Dealing with Cold and Frost Damage to Landscape Plants

Tulips in snowBy Kirsten Conrad, Extension Agent Arlington County and City of Alexandria

The late frost and cold that Northern Virginia has experienced over the past month has resulted in damaged leaves and flowers on plants that responded to the warm spells with new growth.

Of particular concern to many are the flowering trees and shrubs, like maple, magnolia, cherry, forsythia, roses, and hydrangeas that suffered damage to new leaves and growth.

Magnolia Bud

Responses to winter injury vary. Some plants will show discolored or burned evergreen needles and leaves, dead branch tips and branches, and/or heaved root systems. A simple fingernail scratch of a twig or branch surface will reveal whether there is green below the bark. If not, you can safely prune this dead wood back to a live bud.
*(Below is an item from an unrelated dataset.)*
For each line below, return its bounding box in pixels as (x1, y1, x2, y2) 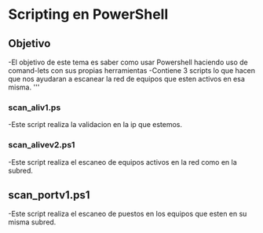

The extent of winter damage can best be determined after new growth starts when all danger of frost is past. For most shrubs, prune the tips of plants back to a healthy outward growing bud. At this point you can cut damaged wood back to the first healthy bud. Then continue pruning to shape your plant overall. A general rule is not to prune a plant by more than a third in any given year.

A light application of nutrient rich compost or fertilizer can help a damaged plant overcome winter damage more quickly. This is also an opportunity to test your soil if you have not done so in the past three years. You can pick up a soil test form at the Fairlington Community Center or at any Master Gardener plant clinic.

Pay extra attention to plants that have had winter injury by providing adequate water and ideal growing conditions in the stressful summer months.

Although normally adapted to our climate, fruit or ornamental trees that were in flower during these extreme cold spells may have reduced flower and fruit production this year.  Prune for normal structural form and correction by removing suckers, water sprouts, and dead, dying, or disarranged growth.

Tips to help prevent winter injury in future years:

  • Plants known to be sensitive to extreme cold or late frosts, such as daphne, azalea, camellia, some hollies, and some rhododendrons, should be planted on the north, east, or northeast side of a building that can offer some protection from prevailing winter weather.
  • Keep plants healthy and well watered. An inch of water per week is needed throughout the year. The ground rarely freezes here and we often go for many weeks without adequate rainfall.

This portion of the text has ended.